Dear Walt, Loren, Wheelz, and mid-60s Buick lovers,
I bet the perpetrators are going to be in for quite a shock when the hi-dollar 'Chevelle SS' they thought they got turns out to be something that is going to be very difficult to get rid of.
It is interesting how a lower production and higher quality vehicle like our Buicks has less interest and overall top end value then the belly button cars.
Good for us in one way, not so in another.
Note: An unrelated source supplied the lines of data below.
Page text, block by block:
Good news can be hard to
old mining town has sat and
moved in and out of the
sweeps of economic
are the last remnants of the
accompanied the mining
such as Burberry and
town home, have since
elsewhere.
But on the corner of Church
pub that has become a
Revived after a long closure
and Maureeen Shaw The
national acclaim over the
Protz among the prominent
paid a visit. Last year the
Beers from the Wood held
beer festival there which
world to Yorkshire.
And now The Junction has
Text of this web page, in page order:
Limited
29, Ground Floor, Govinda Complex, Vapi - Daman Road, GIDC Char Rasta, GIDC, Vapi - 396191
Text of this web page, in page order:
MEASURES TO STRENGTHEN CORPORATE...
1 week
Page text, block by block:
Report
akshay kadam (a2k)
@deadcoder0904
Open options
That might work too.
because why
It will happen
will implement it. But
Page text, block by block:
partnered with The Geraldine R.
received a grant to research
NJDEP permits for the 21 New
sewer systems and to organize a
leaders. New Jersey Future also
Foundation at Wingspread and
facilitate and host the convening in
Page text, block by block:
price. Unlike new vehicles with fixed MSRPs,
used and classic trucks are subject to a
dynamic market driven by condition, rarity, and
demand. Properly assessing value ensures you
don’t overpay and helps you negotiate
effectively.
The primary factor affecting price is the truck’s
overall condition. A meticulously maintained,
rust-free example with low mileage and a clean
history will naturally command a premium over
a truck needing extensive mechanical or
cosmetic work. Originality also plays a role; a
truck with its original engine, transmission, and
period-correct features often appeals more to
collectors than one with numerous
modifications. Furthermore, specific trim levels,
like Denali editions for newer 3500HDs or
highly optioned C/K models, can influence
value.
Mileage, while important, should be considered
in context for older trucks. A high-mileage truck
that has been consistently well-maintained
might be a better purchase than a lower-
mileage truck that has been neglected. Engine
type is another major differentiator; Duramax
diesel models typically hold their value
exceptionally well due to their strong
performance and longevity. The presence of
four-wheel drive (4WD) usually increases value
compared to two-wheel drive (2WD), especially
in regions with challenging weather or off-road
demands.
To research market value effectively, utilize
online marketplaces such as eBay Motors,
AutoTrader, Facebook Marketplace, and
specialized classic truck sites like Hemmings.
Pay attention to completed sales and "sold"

Sadly it reminds us that part of the collector car game is nostalgia and what cars got
"remembered." Chevy and Ford so dominate the market that they shape popular culture in a way other brands fail to do. The difference between Chevy and GM has never been that large and it is growing smaller. My sister's 2009 Chevy Cobalt as a GM logo on the side and doesn't have a lot of Chevy branding. Does GM really believe in its divisions or not?
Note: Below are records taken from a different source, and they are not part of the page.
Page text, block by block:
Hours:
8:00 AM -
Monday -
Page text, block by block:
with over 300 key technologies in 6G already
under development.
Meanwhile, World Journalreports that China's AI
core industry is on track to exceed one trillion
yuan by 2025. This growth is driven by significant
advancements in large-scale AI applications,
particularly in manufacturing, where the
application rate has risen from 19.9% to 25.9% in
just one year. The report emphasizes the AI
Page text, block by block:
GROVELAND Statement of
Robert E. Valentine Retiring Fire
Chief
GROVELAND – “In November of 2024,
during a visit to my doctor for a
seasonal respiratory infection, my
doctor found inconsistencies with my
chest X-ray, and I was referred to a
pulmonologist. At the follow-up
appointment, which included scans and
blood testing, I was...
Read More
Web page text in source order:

In the 1960s GM did want each division to find its market niche, but even then upper management wasn't being even-handed so that every division to seek out that niche. I suppose GM assumed that guys who started out poor and could only afford a Chevy would nonetheless
"gravitate" to a Buick if they were successful. Had this happened all GM divisions would have thrived. I think instead a sizeable fraction of first-time Chevy buyer would remain loyal to Chevy not just GM. People who switched brands might jump ship completely to Ford, Mopar, and the rest. So it took a rare bird to be loyal to a brand like Buick. There just aren't enough people with memories like that to drive the nostalgia about classic Buicks.
Strange how a bit of sociology ultimately drives the very hard-nosed business of car prices.